Stories are past events that we have already experienced and decide to share with others as a way to release, teach, or just to keep relevant. Many times our tales are only seen under the spectrum of happiness, happy black girl, Afro-Latina, or whatever you classify as. All we see today are the smiles, good vibes, and vibrant colors within a story. Where are the words of sadness, faces full of depression, the story of her struggle; the finding of self.
At 21 you find yourself sometimes drowning into the teenage syndrome of “this is it”, you become comfortable with what is and has happened. You trap yourself in a bubble believing all of the words being thrown at you. Considering that the universe is looking out for you, you become stagnant. Stuck in everything you’re not doing these things begin to consume you. You let it. The universe is going to look out right? Yes of course. The universe is testing you and will hand you the same test a million times until you figure it out and there you sit. Stuck.

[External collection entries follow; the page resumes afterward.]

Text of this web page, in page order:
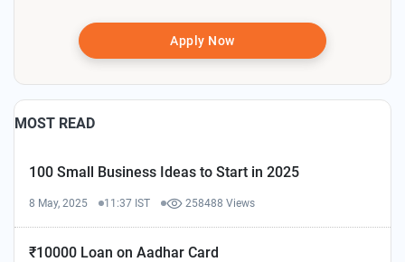
Apply Now
MOST READ
100 Small Business Ideas to Start in 2025
8 May, 2025 11:37 IST 258488 Views
₹10000 Loan on Aadhar Card
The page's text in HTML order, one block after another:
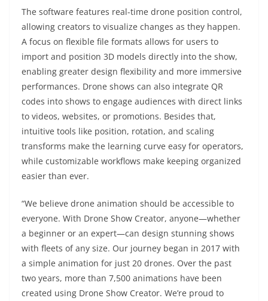
The software features real-time drone position control,
allowing creators to visualize changes as they happen.
A focus on flexible file formats allows for users to
import and position 3D models directly into the show,
enabling greater design flexibility and more immersive
performances. Drone shows can also integrate QR
codes into shows to engage audiences with direct links
to videos, websites, or promotions. Besides that,
intuitive tools like position, rotation, and scaling
transforms make the learning curve easy for operators,
while customizable workflows make keeping organized
easier than ever.
“We believe drone animation should be accessible to
everyone. With Drone Show Creator, anyone—whether
a beginner or an expert—can design stunning shows
with fleets of any size. Our journey began in 2017 with
a simple animation for just 20 drones. Over the past
two years, more than 7,500 animations have been
created using Drone Show Creator. We’re proud to
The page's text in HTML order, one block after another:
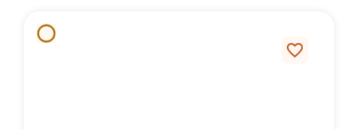
favorite_border
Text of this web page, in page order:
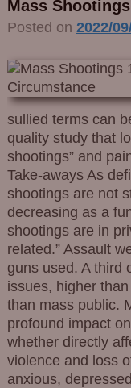
Mass
Posted on 2022/
sullied terms can
quality study that
shootings” and
Take-aways As
shootings are not
decreasing as a
shootings are in
related.” Assault
guns used. A third
issues, higher
than mass public.
profound impact
whether directly
violence and loss
anxious,
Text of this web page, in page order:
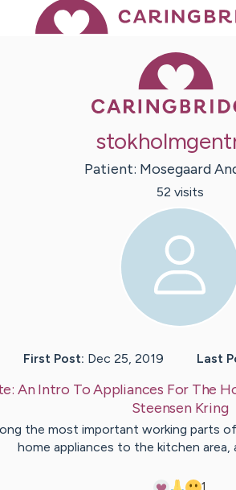
Patient: Mosegaard
52 visits
First Post: Dec 25, 2019 Last
An Intro To Appliances For The
Steensen Kring
the most important working parts
home appliances to the kitchen
1
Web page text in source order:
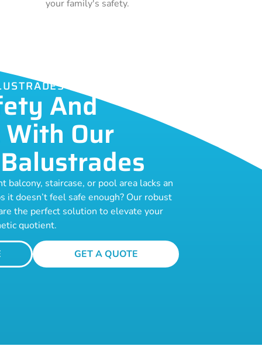
your family's safety.
And
Our
balcony, staircase, or pool area lacks an
it doesn’t feel safe enough? Our robust
the perfect solution to elevate your
quotient.
GET A QUOTE
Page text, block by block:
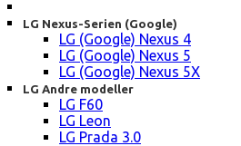
LG Nexus-Serien (Google)
LG (Google) Nexus 4
LG (Google) Nexus 5
LG (Google) Nexus 5X
LG Andre modeller
LG F60
LG Leon
LG Prada 3.0
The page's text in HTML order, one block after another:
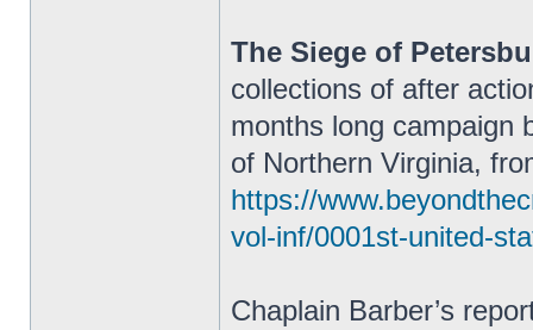
The Siege of
collections of after
months long campaign
of Northern Virginia,
https://
vol-inf/0001st-united-
Chaplain Barber’s
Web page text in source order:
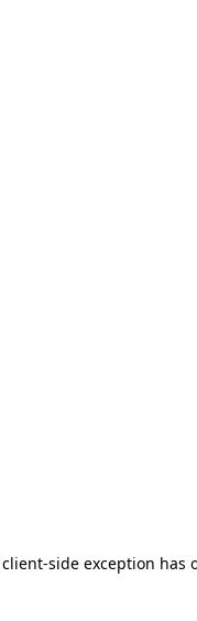
client-side exception has
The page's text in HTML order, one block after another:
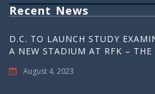
Recent News
D.C. TO LAUNCH STUDY
A NEW STADIUM AT RFK – THE
August 4, 2023
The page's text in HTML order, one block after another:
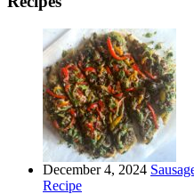
December 4, 2024
Recipe
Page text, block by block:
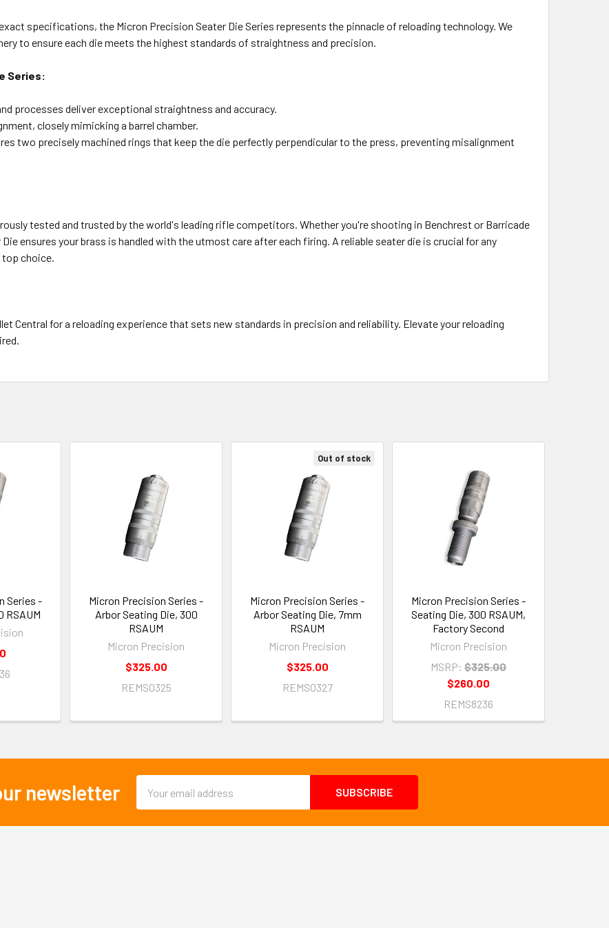
specifications, the Micron Precision Seater Die Series represents the pinnacle of reloading technology. We
to ensure each die meets the highest standards of straightness and precision.
Series:
processes deliver exceptional straightness and accuracy.
closely mimicking a barrel chamber.
two precisely machined rings that keep the die perfectly perpendicular to the press, preventing misalignment
tested and trusted by the world's leading rifle competitors. Whether you're shooting in Benchrest or Barricade
ensures your brass is handled with the utmost care after each firing. A reliable seater die is crucial for any
top choice.
Central for a reloading experience that sets new standards in precision and reliability. Elevate your reloading
Series -
RSAUM
Micron Precision Series -
Arbor Seating Die, 300
RSAUM
Micron Precision
$325.00
REMS0325
Out of stock
Micron Precision Series -
Arbor Seating Die, 7mm
RSAUM
Micron Precision
$325.00
REMS0327
Micron Precision Series -
Seating Die, 300 RSAUM,
Factory Second
Micron Precision
MSRP: $325.00
$260.00
REMS8236
newsletter
Address
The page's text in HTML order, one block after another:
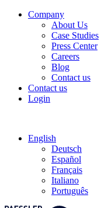
Company
About Us
Case Studies
Press Center
Careers
Blog
Contact us
Contact us
Login
English
Deutsch
Español
Français
Italiano
Português
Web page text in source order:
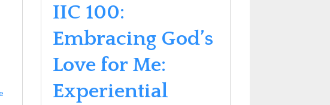
IIC 100:
Embracing God’s
Love for Me:
Experiential
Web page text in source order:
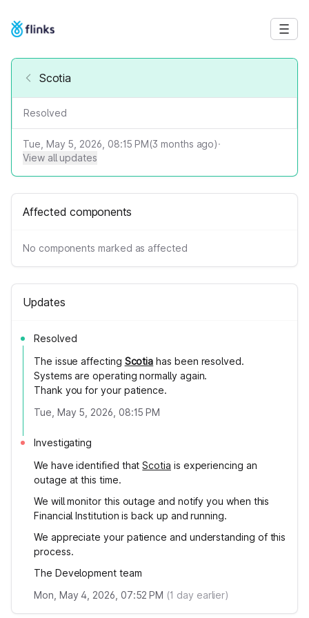
Scotia
Resolved
Tue, May 5, 2026, 08:15 PM(3 months ago)·
View all updates
Affected components
No components marked as affected
Updates
Resolved
The issue affecting Scotia has been resolved.
Systems are operating normally again.
Thank you for your patience.
Tue, May 5, 2026, 08:15 PM
Investigating
We have identified thatScotia is experiencing an
outage at this time.
We will monitor this outage and notify you when this
Financial Institution is back up and running.
We appreciate your patience and understanding of this
process.
The Development team
Mon, May 4, 2026, 07:52 PM (1 day earlier)
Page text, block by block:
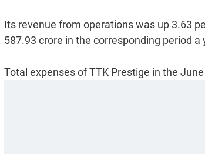
Its revenue from operations was up 3.63
587.93 crore in the corresponding period a
Total expenses of TTK Prestige in the
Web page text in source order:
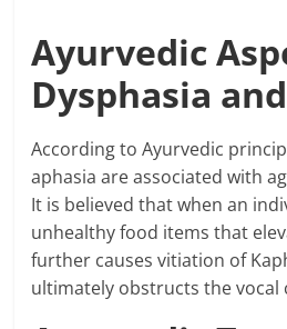
Ayurvedic
Dysphasia
According to Ayurvedic
aphasia are associated with
It is believed that when an
unhealthy food items that
further causes vitiation of
ultimately obstructs the vocal
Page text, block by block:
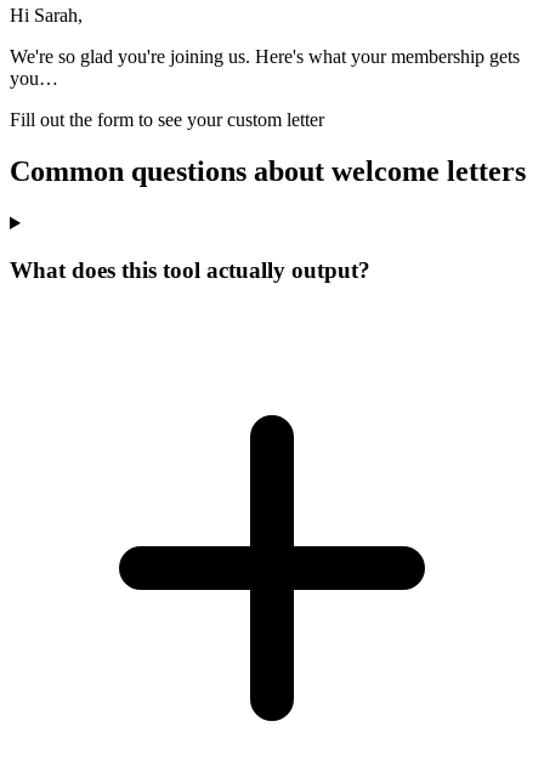
Hi Sarah,
We're so glad you're joining us. Here's what your membership gets
you…
Fill out the form to see your custom letter
Common questions about welcome letters
What does this tool actually output?
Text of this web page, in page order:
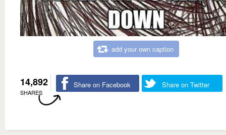
add your own caption
14,892
SHARES
Share on Facebook Share on Twitter
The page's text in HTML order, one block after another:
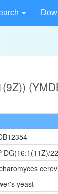
DG(16:1(11Z)/
yeast
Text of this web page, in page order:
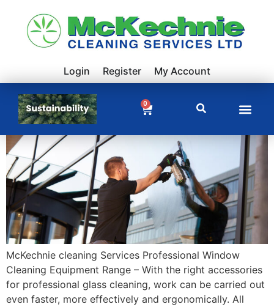
Login Register My Account
0
McKechnie cleaning Services Professional Window
Cleaning Equipment Range – With the right accessories
for professional glass cleaning, work can be carried out
even faster, more effectively and ergonomically. All
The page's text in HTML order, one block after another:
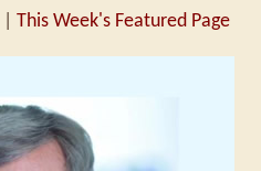
This Week's Featured Page
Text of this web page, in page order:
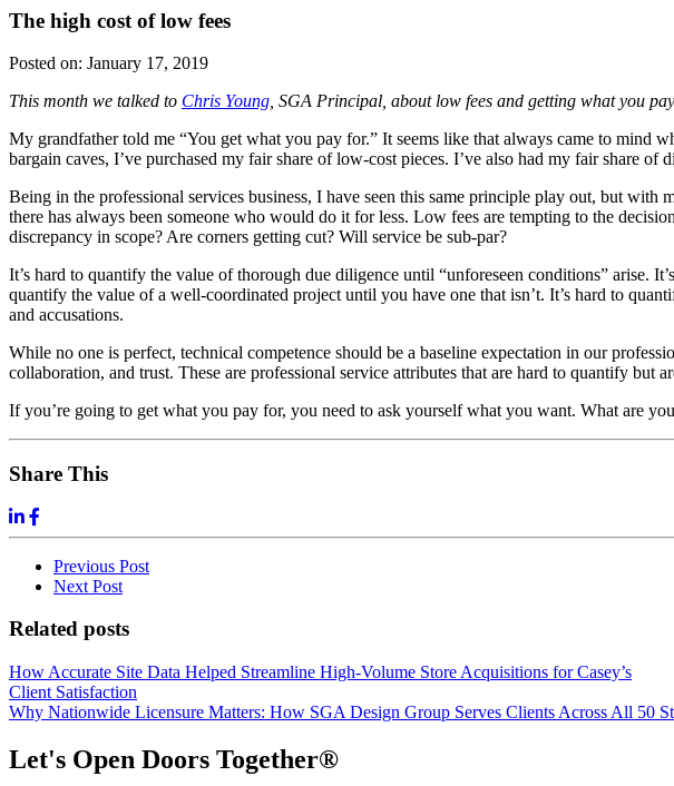
The high cost of low fees
Posted on: January 17, 2019
This month we talked to Chris Young , SGA Principal, about low fees and getting what you
My grandfather told me “You get what you pay for.” It seems like that always came to mind
bargain caves, I’ve purchased my fair share of low-cost pieces. I’ve also had my fair share
Being in the professional services business, I have seen this same principle play out, but
there has always been someone who would do it for less. Low fees are tempting to the
discrepancy in scope? Are corners getting cut? Will service be sub-par?
It’s hard to quantify the value of thorough due diligence until “unforeseen conditions” arise.
quantify the value of a well-coordinated project until you have one that isn’t. It’s hard to
and accusations.
While no one is perfect, technical competence should be a baseline expectation in our
collaboration, and trust. These are professional service attributes that are hard to quantify but
If you’re going to get what you pay for, you need to ask yourself what you want. What are
Share This
Previous Post
Next Post
Related posts
How Accurate Site Data Helped Streamline High-Volume Store Acquisitions for Casey’s
Client Satisfaction
Why Nationwide Licensure Matters: How SGA Design Group Serves Clients Across All 50
Let's Open Doors Together®
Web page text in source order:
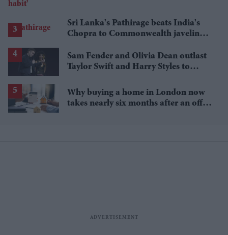
Sri Lanka's Pathirage beats India's
Chopra to Commonwealth javelin
Sam Fender and Olivia Dean outlast
Taylor Swift and Harry Styles to
Why buying a home in London now
takes nearly six months after an offer
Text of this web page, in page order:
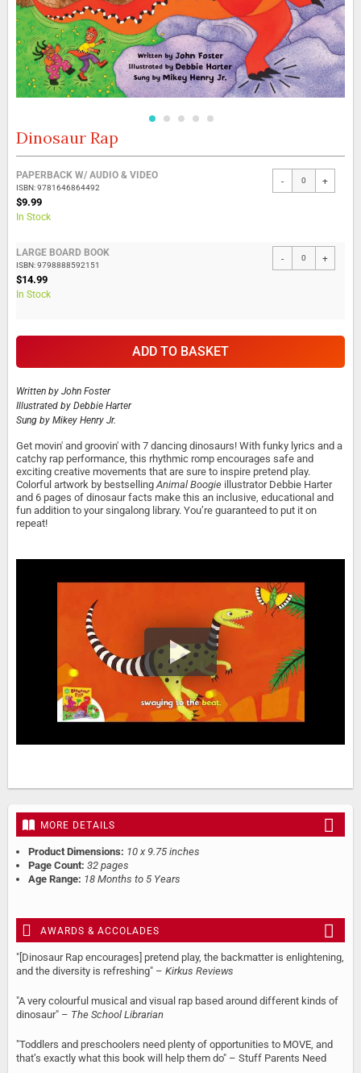
Skip
beginning
of
the
images
Dinosaur Rap
Grouped
product
items
PAPERBACK W/ AUDIO & VIDEO
ISBN: 9781646864492
$9.99
In Stock
- +
LARGE BOARD BOOK
ISBN: 9798888592151
$14.99
In Stock
- +
ADD TO BASKET
Written by John Foster
Illustrated by Debbie Harter
Sung by Mikey Henry Jr.
Get movin' and groovin' with 7 dancing dinosaurs! With funky lyrics and a
catchy rap performance, this rhythmic romp encourages safe and
exciting creative movements that are sure to inspire pretend play.
Colorful artwork by bestsellingAnimal Boogie illustrator Debbie Harter
and 6 pages of dinosaur facts make this an inclusive, educational and
fun addition to your singalong library. You’re guaranteed to put it on
repeat!
MORE DETAILS
Product Dimensions: 10 x 9.75 inches
Page Count: 32 pages
Age Range: 18 Months to 5 Years
AWARDS & ACCOLADES
"[Dinosaur Rap encourages] pretend play, the backmatter is enlightening,
and the diversity is refreshing" – Kirkus Reviews
"A very colourful musical and visual rap based around different kinds of
dinosaur" – The School Librarian
"Toddlers and preschoolers need plenty of opportunities to MOVE, and
that’s exactly what this book will help them do" – Stuff Parents Need
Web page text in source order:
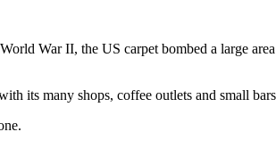
War II, the US carpet bombed a large
its many shops, coffee outlets and small bars
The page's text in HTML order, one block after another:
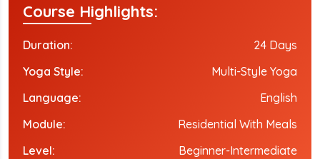
Course Highlights:
Duration:
24 Days
Yoga Style:
Multi-Style Yoga
Language:
English
Module:
Residential With Meals
Level:
Beginner-Intermediate
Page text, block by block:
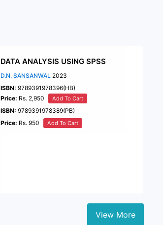
DATA ANALYSIS USING SPSS
D.N. SANSANWAL 2023
ISBN: 9789391978396(HB)
Price: Rs. 2,950 Add To Cart
ISBN: 9789391978389(PB)
Price: Rs. 950 Add To Cart
View More
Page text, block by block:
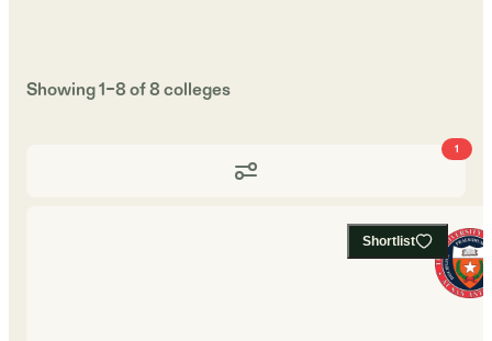
Showing1–8of8colleges
1
Shortlist
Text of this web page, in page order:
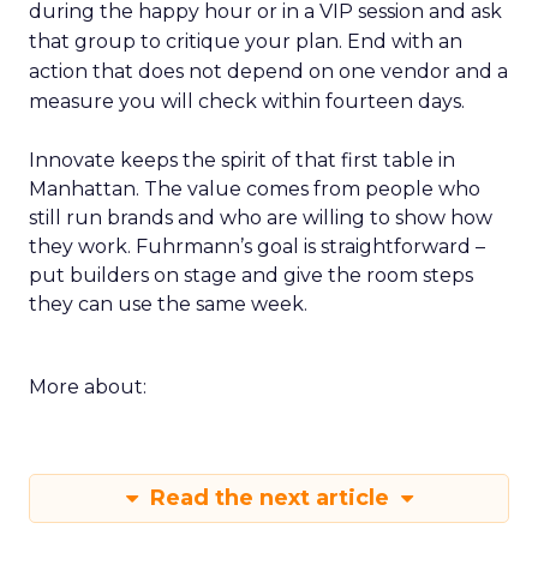
during the happy hour or in a VIP session and ask
that group to critique your plan. End with an
action that does not depend on one vendor and a
measure you will check within fourteen days.
Innovate keeps the spirit of that first table in
Manhattan. The value comes from people who
still run brands and who are willing to show how
they work. Fuhrmann’s goal is straightforward –
put builders on stage and give the room steps
they can use the same week.
More about:
Read the next article
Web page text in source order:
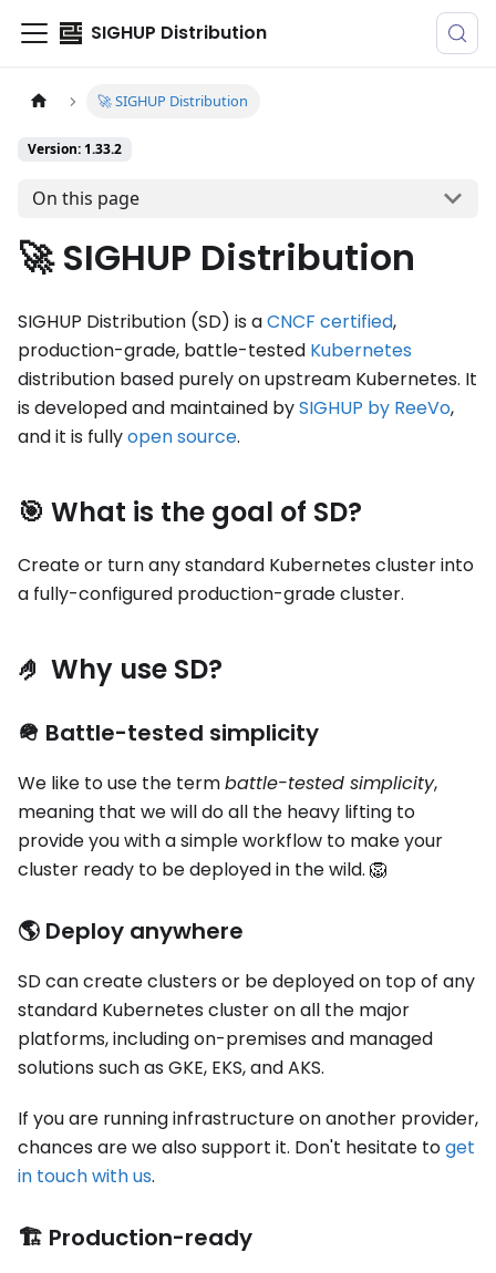
SIGHUP Distribution
🚀 SIGHUP Distribution
Version: 1.33.2
On this page
🚀 SIGHUP Distribution
SIGHUP Distribution (SD) is aCNCF certified,
production-grade, battle-tested Kubernetes
distribution based purely on upstream Kubernetes. It
is developed and maintained bySIGHUP by ReeVo,
and it is fullyopen source.
🎯 What is the goal of SD?
Create or turn any standard Kubernetes cluster into
a fully-configured production-grade cluster.
🤌 Why use SD?
🪖 Battle-tested simplicity
We like to use the termbattle-tested simplicity,
meaning that we will do all the heavy lifting to
provide you with a simple workflow to make your
cluster ready to be deployed in the wild. 🦁
🌎 Deploy anywhere
SD can create clusters or be deployed on top of any
standard Kubernetes cluster on all the major
platforms, including on-premises and managed
solutions such as GKE, EKS, and AKS.
If you are running infrastructure on another provider,
chances are we also support it. Don't hesitate toget
in touch with us.
🏗️ Production-ready
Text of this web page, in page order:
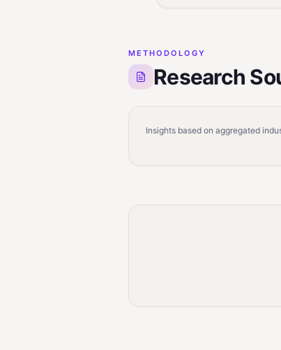
METHODOLOGY
Research
Insights based on aggregated
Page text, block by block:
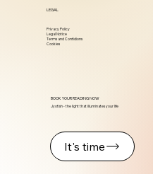
LEGAL
Privacy Policy
Legal Notice
Terms and Contidions
Cookies
BOOK YOUR READING NOW
Jyotish - the light that illuminates your life
It's time
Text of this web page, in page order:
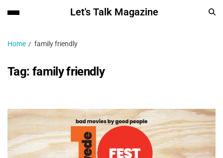
Let's Talk Magazine
Home family friendly
Tag: family friendly
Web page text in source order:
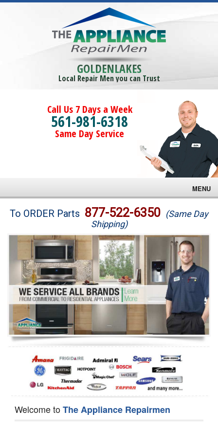
GOLDENLAKES
Local Repair Men you can Trust
Call Us 7 Days a Week
561-981-6318
Same Day Service
MENU
Brands
Washer Repair
Dryer Repair
Refrigerator Repair
Oven Repair
Dishwasher Repair
To ORDER Parts 877-522-6350 (Same Day
Shipping)
Welcome toThe Appliance Repairmen
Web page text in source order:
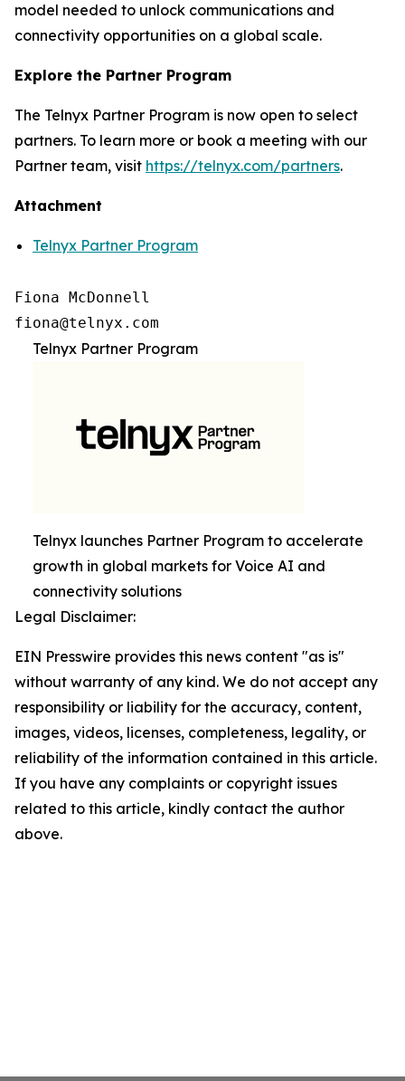
model needed to unlock communications and
connectivity opportunities on a global scale.
Explore the Partner Program
The Telnyx Partner Program is now open to select
partners. To learn more or book a meeting with our
Partner team, visit https://telnyx.com/partners.
Attachment
Telnyx Partner Program
Fiona McDonnell
fiona@telnyx.com
Telnyx Partner Program
Telnyx launches Partner Program to accelerate
growth in global markets for Voice AI and
connectivity solutions
Legal Disclaimer:
EIN Presswire provides this news content "as is"
without warranty of any kind. We do not accept any
responsibility or liability for the accuracy, content,
images, videos, licenses, completeness, legality, or
reliability of the information contained in this article.
If you have any complaints or copyright issues
related to this article, kindly contact the author
above.

This story is about a girl, a seed whose growth took years to be physically seen. Nineteen the year the seed was planted. Naïve, this girl met a man. She was lost with no sense of self being mentally and emotionally abused in her past life this seed would soak in whatever liquid seemed like water in hopes of maintaining life. Twenty. Another year with you, when she found out about your infidelities. Spreading herself thin she made excuses and even lied to herself to cover up for you. Finding out about the other seed(s) you’ve been watering was her birthday gift from you to her. Happy Birthday. Liquid didn’t seem to be the only thing helping this young seed grow. Knowledge helped her sprout. Blossoming with a sense of self and what she thought was a sense of worth. This girl, the seed believed that loving unconditionally meant shedding her petals, piece after piece. This went on for years. Naked. Bare. Alone. Every petal on her stem was plucked to insure that he was kept alive. Her stem left bare, she was unable to feed the insects/animals, unable to transport her pollen to the others. Dead. She felt.
You might have taken the petals off of her stem but the roots, you were never worthy of. The universe said, “before I make you great let me make you strong.” This story is about me. You. Us. Although it may seem as if everything was taken from me this is something we once wanted. This was a blessing disguised as a lesson. I took on more than I bargained for, I believed spreading myself thin was me showing you unconditional love. In reality, loving you unconditionally would have been me ending this before it got too deep. I tried to love you into loving me. I stuck around, stuck in my “this is it” mentality. This is it I thought I was the seed that was never meant to blossom. I overstayed my visit.
My departure was long overdue, it was better this way, the lies, manipulation, your words, actions, I was mentally and emotionally mistreated. Society says I should hate you and tear you down with my negative words but understand this, I am a flower and queen who’s known her worth and her power. My growth might have not always been above surface but my roots... my roots are deeply rooted into the ground. I am unshakeable.